◆ YOUR GOAL ◆
Since the pictures are not wanted, copy only the text of every record exactly.

[Records from a dataset]
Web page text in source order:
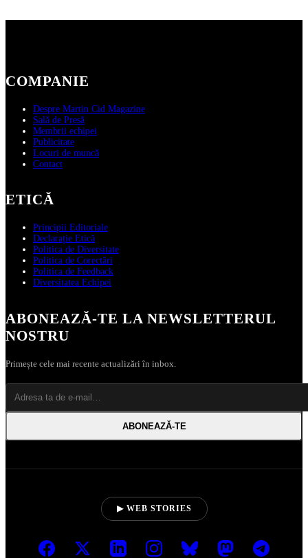
COMPANIE
Despre Martin Cid Magazine
Sală de Presă
Membrii echipei
Publicitate
Locuri de muncă
Contact
ETICĂ
Principii Editoriale
Declarație Etică
Politica de Diversitate
Politica de Corectări
Politica de Feedback
Diversitatea Echipei
ABONEAZĂ‑TE LA NEWSLETTERUL
NOSTRU
Primește cele mai recente actualizări în inbox.
ABONEAZĂ‑TE
▶ WEB STORIES
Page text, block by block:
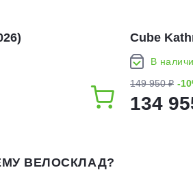
Cube
В
149 950 ₽ -
134
ВЕЛОСКЛАД?
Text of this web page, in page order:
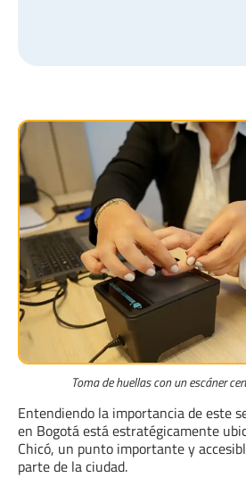
Entendiendo la importancia de este
en Bogotá está estratégicamente
Chicó, un punto importante y
parte de la ciudad.
Toma de huellas con un escáner
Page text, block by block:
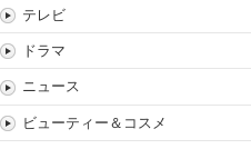
テレビ
ドラマ
ニュース
ビューティー＆コスメ
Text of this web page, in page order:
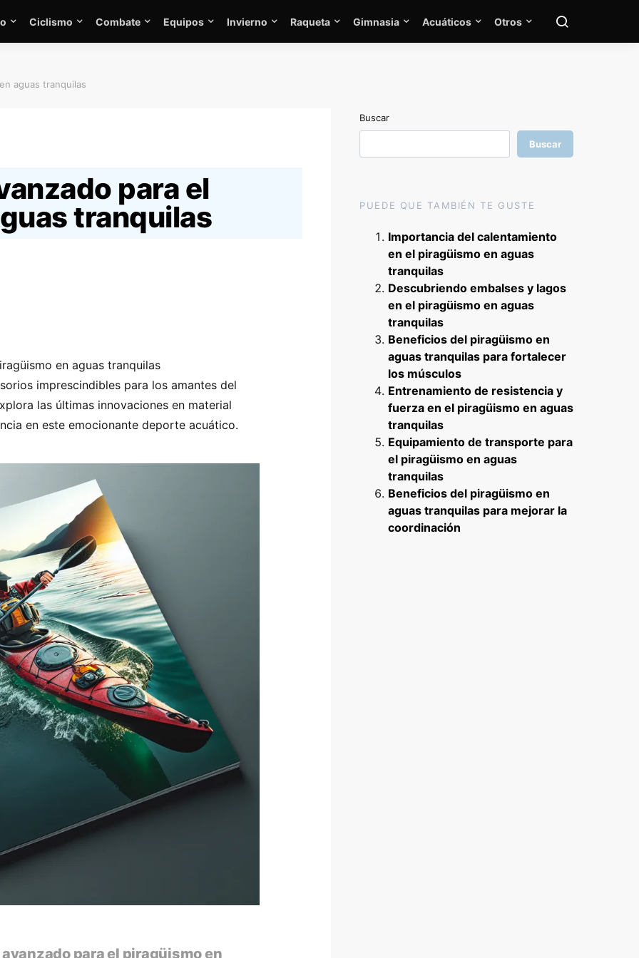
Ciclismo Combate Equipos Invierno Raqueta Gimnasia Acuáticos Otros
aguas tranquilas
para el
tranquilas
en aguas tranquilas
imprescindibles para los amantes del
las últimas innovaciones en material
en este emocionante deporte acuático.
para el piragüismo en
Buscar
Buscar
PUEDE QUE TAMBIÉN TE GUSTE
Importancia del calentamiento
en el piragüismo en aguas
tranquilas
Descubriendo embalses y lagos
en el piragüismo en aguas
tranquilas
Beneficios del piragüismo en
aguas tranquilas para fortalecer
los músculos
Entrenamiento de resistencia y
fuerza en el piragüismo en aguas
tranquilas
Equipamiento de transporte para
el piragüismo en aguas
tranquilas
Beneficios del piragüismo en
aguas tranquilas para mejorar la
coordinación
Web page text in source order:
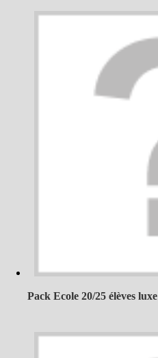
Pack Ecole 20/25 élèves luxe
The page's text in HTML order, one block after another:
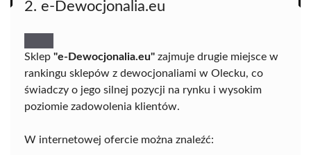
2. e-Dewocjonalia.eu
Sklep "e-Dewocjonalia.eu" zajmuje drugie miejsce w
rankingu sklepów z dewocjonaliami w Olecku, co
świadczy o jego silnej pozycji na rynku i wysokim
poziomie zadowolenia klientów.
W internetowej ofercie można znaleźć:
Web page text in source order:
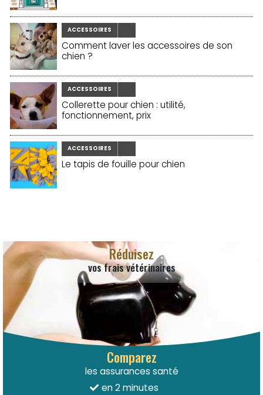
ACCESSOIRES
Comment laver les accessoires de son
chien ?
ACCESSOIRES
Collerette pour chien : utilité,
fonctionnement, prix
ACCESSOIRES
Le tapis de fouille pour chien
Réduisez
vos frais vétérinaires
Comparez
les assurances santé
en 2 minutes
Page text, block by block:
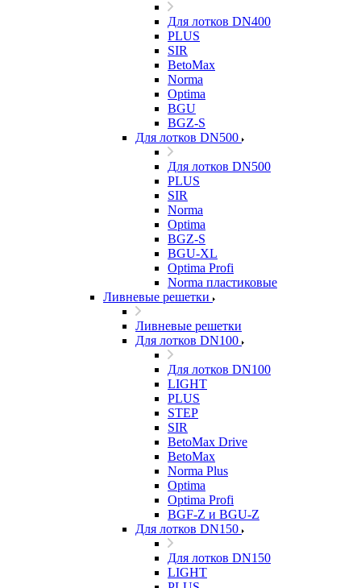
Для лотков DN400
PLUS
SIR
BetoMax
Norma
Optima
BGU
BGZ-S
Для лотков DN500
Для лотков DN500
PLUS
SIR
Norma
Optima
BGZ-S
BGU-XL
Optima Profi
Norma пластиковые
Ливневые решетки
Ливневые решетки
Для лотков DN100
Для лотков DN100
LIGHT
PLUS
STEP
SIR
BetoMax Drive
BetoMax
Norma Plus
Optima
Optima Profi
BGF-Z и BGU-Z
Для лотков DN150
Для лотков DN150
LIGHT
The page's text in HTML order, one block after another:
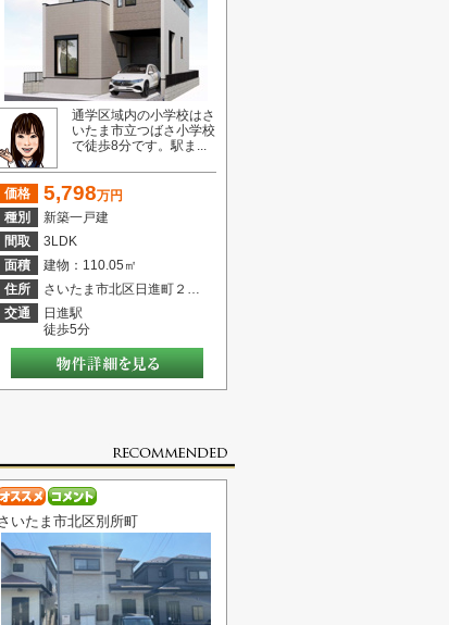
通学区域内の小学校はさ
いたま市立つばさ小学校
で徒歩8分です。駅ま...
価格 5,798万円
種別
新築一戸建
間取
3LDK
面積
建物：110.05㎡
住所
さいたま市北区日進町２丁目
交通
日進駅
徒歩5分
いたま市北区別所町
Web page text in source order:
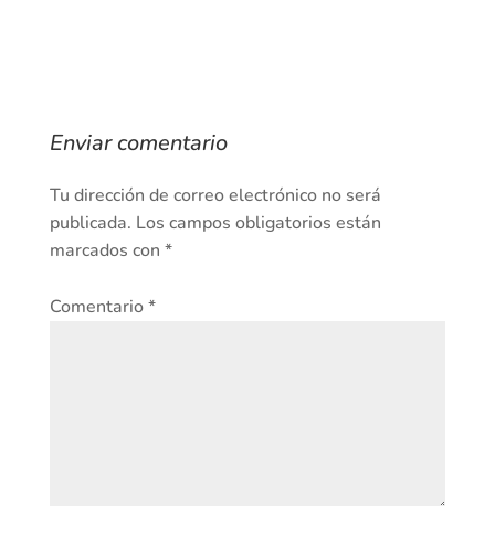
Enviar comentario
Tu dirección de correo electrónico no será
publicada. Los campos obligatorios están
marcados con *
Comentario*
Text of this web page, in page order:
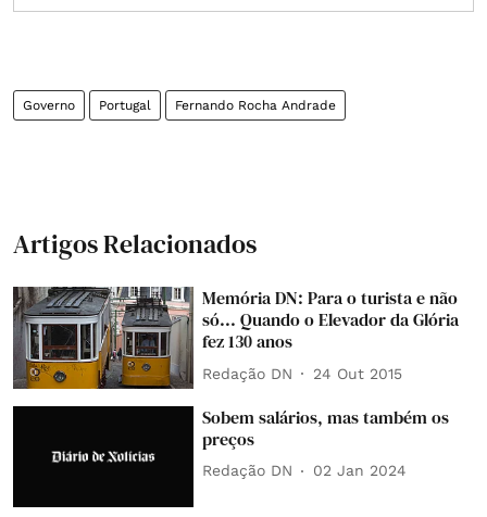
Governo Portugal Fernando Rocha Andrade
Artigos Relacionados
Memória DN: Para o turista e não
só... Quando o Elevador da Glória
fez 130 anos
Redação DN 24 Out 2015
Sobem salários, mas também os
preços
Redação DN 02 Jan 2024
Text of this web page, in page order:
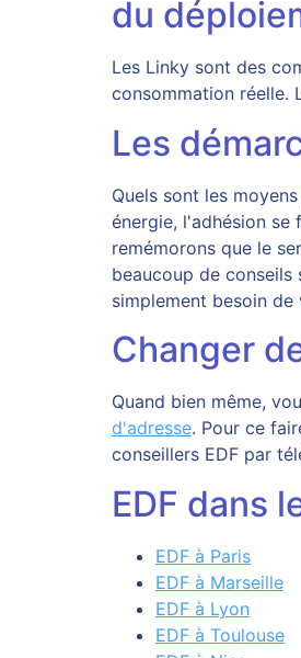
du
Les Linky sont des
consommation réelle.
Les
Quels sont les
énergie, l'adhésion se
remémorons que le
beaucoup de
simplement besoin
Changer
Quand bien même,
d'adresse. Pour ce
conseillers EDF par
EDF dans
EDF à Paris
EDF à Marseille
EDF à Lyon
EDF à Toulouse
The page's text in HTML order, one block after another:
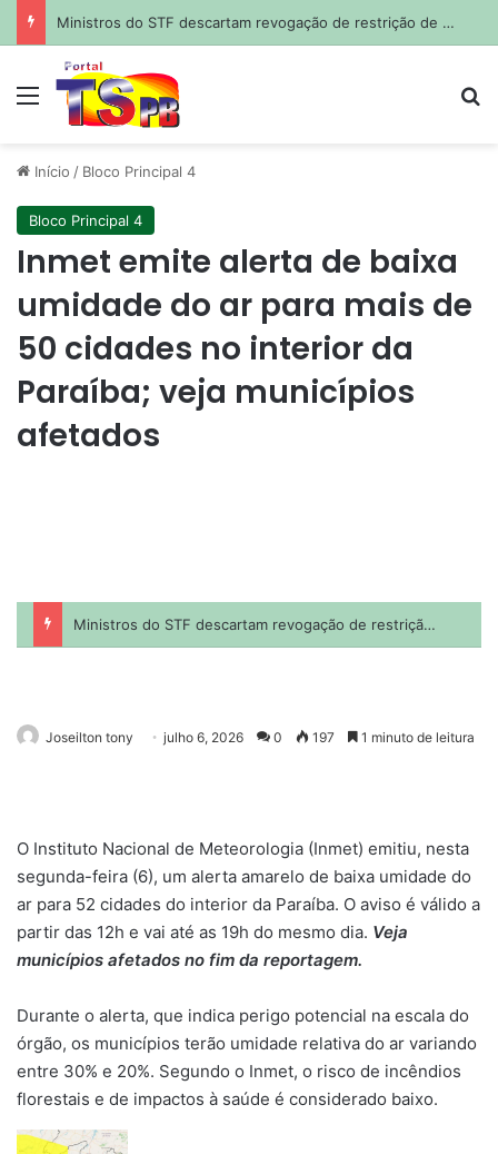
Seinfra realiza serviços de tapa-buraco em quase 50 bairros nesta quinta-feira
Menu
Início / Bloco Principal 4
Bloco Principal 4
Inmet emite alerta de baixa
umidade do ar para mais de
50 cidades no interior da
Paraíba; veja municípios
afetados
Joseilton tony julho 6, 2026 0 197 1 minuto de leitura
O Instituto Nacional de Meteorologia (Inmet) emitiu, nesta
segunda-feira (6), um alerta amarelo de baixa umidade do
ar para 52 cidades do interior da Paraíba. O aviso é válido a
partir das 12h e vai até as 19h do mesmo dia. Veja
municípios afetados no fim da reportagem.
Durante o alerta, que indica perigo potencial na escala do
órgão, os municípios terão umidade relativa do ar variando
entre 30% e 20%. Segundo o Inmet, o risco de incêndios
florestais e de impactos à saúde é considerado baixo.
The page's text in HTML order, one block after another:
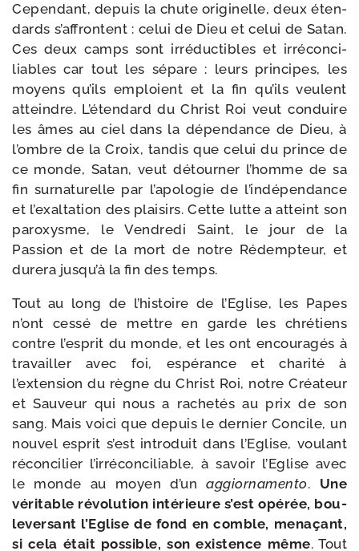
Cependant, depuis la chute ori­gi­nelle, deux éten­
dards s’affrontent : celui de Dieu et celui de Satan.
Ces deux camps sont irré­duc­tibles et irré­con­ci­
liables car tout les sépare : leurs prin­cipes, les
moyens qu’ils emploient et la fin qu’ils veulent
atteindre. L’étendard du Christ Roi veut conduire
les âmes au ciel dans la dépen­dance de Dieu, à
l’ombre de la Croix, tan­dis que celui du prince de
ce monde, Satan, veut détour­ner l’homme de sa
fin sur­na­tu­relle par l’apologie de l’indépendance
et l’exaltation des plai­sirs. Cette lutte a atteint son
paroxysme, le Vendredi Saint, le jour de la
Passion et de la mort de notre Rédempteur, et
dure­ra jusqu’à la fin des temps.
Tout au long de l’histoire de l’Eglise, les Papes
n’ont ces­sé de mettre en garde les chré­tiens
contre l’esprit du monde, et les ont encou­ra­gés à
tra­vailler avec foi, espé­rance et cha­ri­té à
l’extension du règne du Christ Roi, notre Créateur
et Sauveur qui nous a rache­tés au prix de son
sang. Mais voi­ci que depuis le der­nier Concile, un
nou­vel esprit s’est intro­duit dans l’Eglise, vou­lant
récon­ci­lier l’irréconciliable, à savoir l’Eglise avec
le monde au moyen d’unaggior­na­men­to. Une
véri­table révo­lu­tion inté­rieure s’est opé­rée, bou­
le­ver­sant l’Eglise de fond en comble, mena­çant,
si cela était pos­sible, son exis­tence même. Tout
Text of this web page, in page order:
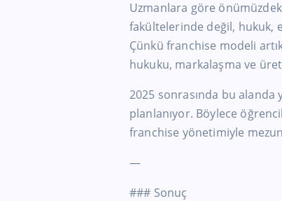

◆ TASK RESULT ◆
Web page text in source order:
COMPANIE
Despre Martin Cid Magazine
Sală de Presă
Membrii echipei
Publicitate
Locuri de muncă
Contact
ETICĂ
Principii Editoriale
Declarație Etică
Politica de Diversitate
Politica de Corectări
Politica de Feedback
Diversitatea Echipei
ABONEAZĂ‑TE LA NEWSLETTERUL
NOSTRU
Primește cele mai recente actualizări în inbox.
ABONEAZĂ‑TE
▶ WEB STORIES
Page text, block by block:
Cube
В
149 950 ₽ -
134
ВЕЛОСКЛАД?
Text of this web page, in page order:
Entendiendo la importancia de este
en Bogotá está estratégicamente
Chicó, un punto importante y
parte de la ciudad.
Toma de huellas con un escáner
Page text, block by block:
テレビ
ドラマ
ニュース
ビューティー＆コスメ
Text of this web page, in page order:
Ciclismo Combate Equipos Invierno Raqueta Gimnasia Acuáticos Otros
aguas tranquilas
para el
tranquilas
en aguas tranquilas
imprescindibles para los amantes del
las últimas innovaciones en material
en este emocionante deporte acuático.
para el piragüismo en
Buscar
Buscar
PUEDE QUE TAMBIÉN TE GUSTE
Importancia del calentamiento
en el piragüismo en aguas
tranquilas
Descubriendo embalses y lagos
en el piragüismo en aguas
tranquilas
Beneficios del piragüismo en
aguas tranquilas para fortalecer
los músculos
Entrenamiento de resistencia y
fuerza en el piragüismo en aguas
tranquilas
Equipamiento de transporte para
el piragüismo en aguas
tranquilas
Beneficios del piragüismo en
aguas tranquilas para mejorar la
coordinación
Web page text in source order:
Pack Ecole 20/25 élèves luxe
The page's text in HTML order, one block after another:
2. e-Dewocjonalia.eu
Sklep "e-Dewocjonalia.eu" zajmuje drugie miejsce w
rankingu sklepów z dewocjonaliami w Olecku, co
świadczy o jego silnej pozycji na rynku i wysokim
poziomie zadowolenia klientów.
W internetowej ofercie można znaleźć:
Web page text in source order:
ACCESSOIRES
Comment laver les accessoires de son
chien ?
ACCESSOIRES
Collerette pour chien : utilité,
fonctionnement, prix
ACCESSOIRES
Le tapis de fouille pour chien
Réduisez
vos frais vétérinaires
Comparez
les assurances santé
en 2 minutes
Page text, block by block:
Для лотков DN400
PLUS
SIR
BetoMax
Norma
Optima
BGU
BGZ-S
Для лотков DN500
Для лотков DN500
PLUS
SIR
Norma
Optima
BGZ-S
BGU-XL
Optima Profi
Norma пластиковые
Ливневые решетки
Ливневые решетки
Для лотков DN100
Для лотков DN100
LIGHT
PLUS
STEP
SIR
BetoMax Drive
BetoMax
Norma Plus
Optima
Optima Profi
BGF-Z и BGU-Z
Для лотков DN150
Для лотков DN150
LIGHT
The page's text in HTML order, one block after another:
通学区域内の小学校はさ
いたま市立つばさ小学校
で徒歩8分です。駅ま...
価格 5,798万円
種別
新築一戸建
間取
3LDK
面積
建物：110.05㎡
住所
さいたま市北区日進町２丁目
交通
日進駅
徒歩5分
いたま市北区別所町
Web page text in source order:
Enviar comentario
Tu dirección de correo electrónico no será
publicada. Los campos obligatorios están
marcados con *
Comentario*
Text of this web page, in page order:
Governo Portugal Fernando Rocha Andrade
Artigos Relacionados
Memória DN: Para o turista e não
só... Quando o Elevador da Glória
fez 130 anos
Redação DN 24 Out 2015
Sobem salários, mas também os
preços
Redação DN 02 Jan 2024
Text of this web page, in page order:
du
Les Linky sont des
consommation réelle.
Les
Quels sont les
énergie, l'adhésion se
remémorons que le
beaucoup de
simplement besoin
Changer
Quand bien même,
d'adresse. Pour ce
conseillers EDF par
EDF dans
EDF à Paris
EDF à Marseille
EDF à Lyon
EDF à Toulouse
The page's text in HTML order, one block after another:
Seinfra realiza serviços de tapa-buraco em quase 50 bairros nesta quinta-feira
Menu
Início / Bloco Principal 4
Bloco Principal 4
Inmet emite alerta de baixa
umidade do ar para mais de
50 cidades no interior da
Paraíba; veja municípios
afetados
Joseilton tony julho 6, 2026 0 197 1 minuto de leitura
O Instituto Nacional de Meteorologia (Inmet) emitiu, nesta
segunda-feira (6), um alerta amarelo de baixa umidade do
ar para 52 cidades do interior da Paraíba. O aviso é válido a
partir das 12h e vai até as 19h do mesmo dia. Veja
municípios afetados no fim da reportagem.
Durante o alerta, que indica perigo potencial na escala do
órgão, os municípios terão umidade relativa do ar variando
entre 30% e 20%. Segundo o Inmet, o risco de incêndios
florestais e de impactos à saúde é considerado baixo.
The page's text in HTML order, one block after another:
Cependant, depuis la chute ori­gi­nelle, deux éten­
dards s’affrontent : celui de Dieu et celui de Satan.
Ces deux camps sont irré­duc­tibles et irré­con­ci­
liables car tout les sépare : leurs prin­cipes, les
moyens qu’ils emploient et la fin qu’ils veulent
atteindre. L’étendard du Christ Roi veut conduire
les âmes au ciel dans la dépen­dance de Dieu, à
l’ombre de la Croix, tan­dis que celui du prince de
ce monde, Satan, veut détour­ner l’homme de sa
fin sur­na­tu­relle par l’apologie de l’indépendance
et l’exaltation des plai­sirs. Cette lutte a atteint son
paroxysme, le Vendredi Saint, le jour de la
Passion et de la mort de notre Rédempteur, et
dure­ra jusqu’à la fin des temps.
Tout au long de l’histoire de l’Eglise, les Papes
n’ont ces­sé de mettre en garde les chré­tiens
contre l’esprit du monde, et les ont encou­ra­gés à
tra­vailler avec foi, espé­rance et cha­ri­té à
l’extension du règne du Christ Roi, notre Créateur
et Sauveur qui nous a rache­tés au prix de son
sang. Mais voi­ci que depuis le der­nier Concile, un
nou­vel esprit s’est intro­duit dans l’Eglise, vou­lant
récon­ci­lier l’irréconciliable, à savoir l’Eglise avec
le monde au moyen d’unaggior­na­men­to. Une
véri­table révo­lu­tion inté­rieure s’est opé­rée, bou­
le­ver­sant l’Eglise de fond en comble, mena­çant,
si cela était pos­sible, son exis­tence même. Tout
Text of this web page, in page order:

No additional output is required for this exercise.